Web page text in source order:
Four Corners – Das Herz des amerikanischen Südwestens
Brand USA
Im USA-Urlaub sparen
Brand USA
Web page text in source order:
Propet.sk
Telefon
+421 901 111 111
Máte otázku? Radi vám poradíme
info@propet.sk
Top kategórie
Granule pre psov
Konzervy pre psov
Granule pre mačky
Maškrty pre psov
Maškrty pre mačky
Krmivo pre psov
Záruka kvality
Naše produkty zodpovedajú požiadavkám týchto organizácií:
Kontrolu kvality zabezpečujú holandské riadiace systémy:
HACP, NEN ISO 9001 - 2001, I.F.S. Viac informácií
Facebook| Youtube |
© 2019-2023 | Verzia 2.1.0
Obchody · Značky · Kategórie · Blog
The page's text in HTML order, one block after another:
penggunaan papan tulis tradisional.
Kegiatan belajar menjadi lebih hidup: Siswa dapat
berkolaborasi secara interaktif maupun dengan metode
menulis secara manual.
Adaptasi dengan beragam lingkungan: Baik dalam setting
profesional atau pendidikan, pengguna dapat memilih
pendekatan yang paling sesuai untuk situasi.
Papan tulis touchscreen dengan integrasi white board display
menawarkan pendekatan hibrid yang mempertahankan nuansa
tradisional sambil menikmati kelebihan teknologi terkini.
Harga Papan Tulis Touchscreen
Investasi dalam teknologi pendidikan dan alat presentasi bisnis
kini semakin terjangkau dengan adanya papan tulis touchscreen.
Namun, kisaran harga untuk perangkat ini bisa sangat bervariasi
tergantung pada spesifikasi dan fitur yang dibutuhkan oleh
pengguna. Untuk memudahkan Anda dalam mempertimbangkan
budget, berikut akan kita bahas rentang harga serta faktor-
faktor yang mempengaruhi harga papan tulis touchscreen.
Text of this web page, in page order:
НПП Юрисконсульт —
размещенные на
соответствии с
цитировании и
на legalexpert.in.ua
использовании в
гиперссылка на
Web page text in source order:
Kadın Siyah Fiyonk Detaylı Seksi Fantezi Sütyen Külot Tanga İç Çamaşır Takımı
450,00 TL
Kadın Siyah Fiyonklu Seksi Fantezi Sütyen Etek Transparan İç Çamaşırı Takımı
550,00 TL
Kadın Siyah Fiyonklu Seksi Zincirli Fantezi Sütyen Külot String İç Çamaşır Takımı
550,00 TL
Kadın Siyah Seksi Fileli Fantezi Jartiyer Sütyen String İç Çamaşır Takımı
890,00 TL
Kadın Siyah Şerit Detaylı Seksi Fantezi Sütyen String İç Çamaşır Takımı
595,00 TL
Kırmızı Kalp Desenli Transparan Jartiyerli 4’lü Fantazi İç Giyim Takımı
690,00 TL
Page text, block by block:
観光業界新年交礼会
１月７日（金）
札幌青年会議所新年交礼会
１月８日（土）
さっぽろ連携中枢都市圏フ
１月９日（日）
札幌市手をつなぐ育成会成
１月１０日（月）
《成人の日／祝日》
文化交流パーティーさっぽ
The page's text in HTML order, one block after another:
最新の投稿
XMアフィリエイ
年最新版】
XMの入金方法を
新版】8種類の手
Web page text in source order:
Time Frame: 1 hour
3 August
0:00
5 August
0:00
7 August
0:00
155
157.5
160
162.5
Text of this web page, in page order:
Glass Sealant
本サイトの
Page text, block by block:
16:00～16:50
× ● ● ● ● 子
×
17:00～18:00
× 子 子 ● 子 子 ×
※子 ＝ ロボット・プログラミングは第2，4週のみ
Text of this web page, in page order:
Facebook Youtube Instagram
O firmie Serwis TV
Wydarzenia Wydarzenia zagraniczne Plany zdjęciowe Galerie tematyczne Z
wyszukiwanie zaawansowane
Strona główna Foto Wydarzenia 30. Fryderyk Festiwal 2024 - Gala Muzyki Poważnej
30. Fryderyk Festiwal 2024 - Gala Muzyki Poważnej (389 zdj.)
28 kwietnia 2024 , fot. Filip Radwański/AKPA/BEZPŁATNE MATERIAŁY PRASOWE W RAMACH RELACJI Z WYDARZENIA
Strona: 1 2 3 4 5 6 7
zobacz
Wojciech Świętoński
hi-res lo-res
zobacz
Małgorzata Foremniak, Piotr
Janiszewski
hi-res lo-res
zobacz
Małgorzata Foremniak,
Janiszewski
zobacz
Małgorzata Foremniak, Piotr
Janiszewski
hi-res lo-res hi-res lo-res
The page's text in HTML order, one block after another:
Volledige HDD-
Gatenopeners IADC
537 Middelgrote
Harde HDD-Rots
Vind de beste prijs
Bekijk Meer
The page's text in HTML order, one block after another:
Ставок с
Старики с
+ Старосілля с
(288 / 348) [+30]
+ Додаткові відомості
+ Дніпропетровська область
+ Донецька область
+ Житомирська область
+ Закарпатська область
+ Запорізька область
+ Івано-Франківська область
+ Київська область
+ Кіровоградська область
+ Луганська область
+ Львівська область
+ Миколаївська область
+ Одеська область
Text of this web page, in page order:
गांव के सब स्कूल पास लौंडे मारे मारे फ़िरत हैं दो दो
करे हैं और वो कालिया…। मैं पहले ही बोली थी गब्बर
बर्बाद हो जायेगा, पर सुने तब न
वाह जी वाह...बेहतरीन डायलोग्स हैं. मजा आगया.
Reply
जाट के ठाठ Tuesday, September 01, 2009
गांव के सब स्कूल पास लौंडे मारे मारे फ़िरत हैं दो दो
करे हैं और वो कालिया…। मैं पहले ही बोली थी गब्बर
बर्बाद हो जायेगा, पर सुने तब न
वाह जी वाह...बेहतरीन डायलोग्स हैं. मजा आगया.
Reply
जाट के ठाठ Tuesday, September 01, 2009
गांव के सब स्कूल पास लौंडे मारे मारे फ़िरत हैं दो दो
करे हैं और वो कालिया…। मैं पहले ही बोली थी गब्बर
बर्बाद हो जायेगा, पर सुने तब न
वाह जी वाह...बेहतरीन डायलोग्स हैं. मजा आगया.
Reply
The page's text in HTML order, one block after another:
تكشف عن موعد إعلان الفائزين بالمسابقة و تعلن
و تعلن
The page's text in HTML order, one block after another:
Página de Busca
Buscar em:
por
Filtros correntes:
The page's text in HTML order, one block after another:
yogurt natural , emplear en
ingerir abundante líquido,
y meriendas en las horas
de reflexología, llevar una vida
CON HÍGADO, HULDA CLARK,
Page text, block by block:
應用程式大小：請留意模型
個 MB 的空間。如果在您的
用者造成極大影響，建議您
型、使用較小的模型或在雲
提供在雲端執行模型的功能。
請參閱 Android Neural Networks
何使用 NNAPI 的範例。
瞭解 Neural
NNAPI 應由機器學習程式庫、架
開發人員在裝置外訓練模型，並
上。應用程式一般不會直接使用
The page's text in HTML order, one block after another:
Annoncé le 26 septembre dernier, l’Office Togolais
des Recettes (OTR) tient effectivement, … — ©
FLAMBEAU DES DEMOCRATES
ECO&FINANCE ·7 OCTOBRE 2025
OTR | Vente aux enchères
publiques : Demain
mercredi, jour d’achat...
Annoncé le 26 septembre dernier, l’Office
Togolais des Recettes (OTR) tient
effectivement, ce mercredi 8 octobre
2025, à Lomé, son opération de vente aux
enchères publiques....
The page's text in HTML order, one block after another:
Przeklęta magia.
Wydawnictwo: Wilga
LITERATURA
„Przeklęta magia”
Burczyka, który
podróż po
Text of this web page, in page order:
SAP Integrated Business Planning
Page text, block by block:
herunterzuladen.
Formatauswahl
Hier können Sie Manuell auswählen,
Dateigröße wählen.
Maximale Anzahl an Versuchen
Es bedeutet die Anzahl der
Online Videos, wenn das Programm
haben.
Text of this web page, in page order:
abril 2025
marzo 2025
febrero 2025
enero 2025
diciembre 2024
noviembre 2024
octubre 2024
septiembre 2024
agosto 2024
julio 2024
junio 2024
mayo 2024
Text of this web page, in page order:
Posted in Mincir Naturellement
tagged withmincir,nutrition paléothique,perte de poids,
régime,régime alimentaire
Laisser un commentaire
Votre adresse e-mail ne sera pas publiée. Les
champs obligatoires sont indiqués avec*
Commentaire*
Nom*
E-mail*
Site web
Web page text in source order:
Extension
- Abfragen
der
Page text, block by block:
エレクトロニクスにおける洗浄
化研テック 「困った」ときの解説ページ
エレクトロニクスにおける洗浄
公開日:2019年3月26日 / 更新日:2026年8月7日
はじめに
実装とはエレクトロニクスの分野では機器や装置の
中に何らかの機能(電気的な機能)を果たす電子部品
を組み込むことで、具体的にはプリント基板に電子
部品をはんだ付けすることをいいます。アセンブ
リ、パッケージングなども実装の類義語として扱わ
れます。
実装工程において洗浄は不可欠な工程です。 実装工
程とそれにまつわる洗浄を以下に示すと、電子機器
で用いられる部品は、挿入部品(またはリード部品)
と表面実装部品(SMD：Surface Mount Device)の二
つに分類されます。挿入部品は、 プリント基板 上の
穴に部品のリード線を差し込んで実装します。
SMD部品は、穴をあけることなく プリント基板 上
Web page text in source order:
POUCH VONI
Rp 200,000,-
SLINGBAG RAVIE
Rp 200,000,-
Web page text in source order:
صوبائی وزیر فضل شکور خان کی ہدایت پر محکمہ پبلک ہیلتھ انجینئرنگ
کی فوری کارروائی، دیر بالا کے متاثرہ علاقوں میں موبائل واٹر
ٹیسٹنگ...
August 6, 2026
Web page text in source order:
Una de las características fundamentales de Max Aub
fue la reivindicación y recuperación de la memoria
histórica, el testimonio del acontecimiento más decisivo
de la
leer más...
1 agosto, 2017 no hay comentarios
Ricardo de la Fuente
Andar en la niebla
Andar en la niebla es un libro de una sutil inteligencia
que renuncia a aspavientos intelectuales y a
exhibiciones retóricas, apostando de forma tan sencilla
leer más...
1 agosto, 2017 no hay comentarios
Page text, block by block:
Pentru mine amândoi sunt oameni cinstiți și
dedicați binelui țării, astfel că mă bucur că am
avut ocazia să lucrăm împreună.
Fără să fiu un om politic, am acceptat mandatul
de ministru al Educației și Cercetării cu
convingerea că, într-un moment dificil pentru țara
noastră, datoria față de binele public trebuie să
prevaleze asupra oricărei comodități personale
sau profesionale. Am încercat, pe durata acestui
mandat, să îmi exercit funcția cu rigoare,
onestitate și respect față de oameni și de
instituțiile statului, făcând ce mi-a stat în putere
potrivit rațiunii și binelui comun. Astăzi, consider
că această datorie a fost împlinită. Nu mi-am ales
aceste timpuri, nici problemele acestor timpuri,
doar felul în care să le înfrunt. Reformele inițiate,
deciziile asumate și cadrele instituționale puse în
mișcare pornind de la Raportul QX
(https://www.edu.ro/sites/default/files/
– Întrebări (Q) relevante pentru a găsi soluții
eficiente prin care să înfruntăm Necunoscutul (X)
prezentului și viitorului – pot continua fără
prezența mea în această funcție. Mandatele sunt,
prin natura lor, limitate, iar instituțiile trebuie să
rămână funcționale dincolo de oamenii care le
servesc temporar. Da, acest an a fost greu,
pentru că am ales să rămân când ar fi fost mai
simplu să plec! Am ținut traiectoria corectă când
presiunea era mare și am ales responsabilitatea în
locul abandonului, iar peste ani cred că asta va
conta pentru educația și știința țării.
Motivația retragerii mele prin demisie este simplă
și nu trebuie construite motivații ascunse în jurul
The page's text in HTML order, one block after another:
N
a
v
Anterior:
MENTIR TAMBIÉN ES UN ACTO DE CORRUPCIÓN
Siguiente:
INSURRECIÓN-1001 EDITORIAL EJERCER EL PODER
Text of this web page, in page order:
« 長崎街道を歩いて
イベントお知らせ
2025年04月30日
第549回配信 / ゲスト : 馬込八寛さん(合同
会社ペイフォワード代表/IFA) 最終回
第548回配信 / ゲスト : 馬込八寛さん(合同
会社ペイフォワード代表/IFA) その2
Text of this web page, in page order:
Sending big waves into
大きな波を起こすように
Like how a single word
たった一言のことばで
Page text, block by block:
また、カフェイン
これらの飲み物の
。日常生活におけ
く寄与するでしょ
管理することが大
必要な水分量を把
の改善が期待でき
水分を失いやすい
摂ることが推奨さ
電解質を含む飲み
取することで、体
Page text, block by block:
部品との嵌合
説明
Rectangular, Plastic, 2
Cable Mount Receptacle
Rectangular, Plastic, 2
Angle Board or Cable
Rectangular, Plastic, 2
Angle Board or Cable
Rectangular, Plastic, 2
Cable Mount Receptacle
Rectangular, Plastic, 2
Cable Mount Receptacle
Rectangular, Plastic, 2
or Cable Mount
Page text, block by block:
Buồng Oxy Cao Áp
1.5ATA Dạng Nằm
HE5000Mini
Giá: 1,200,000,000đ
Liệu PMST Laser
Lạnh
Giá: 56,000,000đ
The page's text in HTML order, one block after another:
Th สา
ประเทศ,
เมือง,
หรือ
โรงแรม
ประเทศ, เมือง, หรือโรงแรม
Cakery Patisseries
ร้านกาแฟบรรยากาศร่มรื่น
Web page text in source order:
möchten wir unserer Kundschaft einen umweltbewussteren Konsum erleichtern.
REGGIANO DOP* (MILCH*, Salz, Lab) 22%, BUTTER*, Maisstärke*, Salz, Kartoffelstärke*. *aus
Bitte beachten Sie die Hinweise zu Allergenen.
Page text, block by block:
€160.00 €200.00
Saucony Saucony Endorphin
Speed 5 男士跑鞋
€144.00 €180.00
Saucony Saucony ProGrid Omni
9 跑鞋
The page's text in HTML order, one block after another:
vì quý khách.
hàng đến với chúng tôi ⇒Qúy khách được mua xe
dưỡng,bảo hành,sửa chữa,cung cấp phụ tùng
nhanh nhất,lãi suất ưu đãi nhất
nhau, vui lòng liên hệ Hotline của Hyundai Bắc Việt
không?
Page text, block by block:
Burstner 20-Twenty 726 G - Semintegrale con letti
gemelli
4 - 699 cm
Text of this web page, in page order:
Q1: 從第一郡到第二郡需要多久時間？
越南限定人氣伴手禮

*What you are asked to do*: What lines of the listing contain the word "Togolais"? Copy them all.

*Written solution*:
Annoncé le 26 septembre dernier, l’Office Togolais
Togolais des Recettes (OTR) tient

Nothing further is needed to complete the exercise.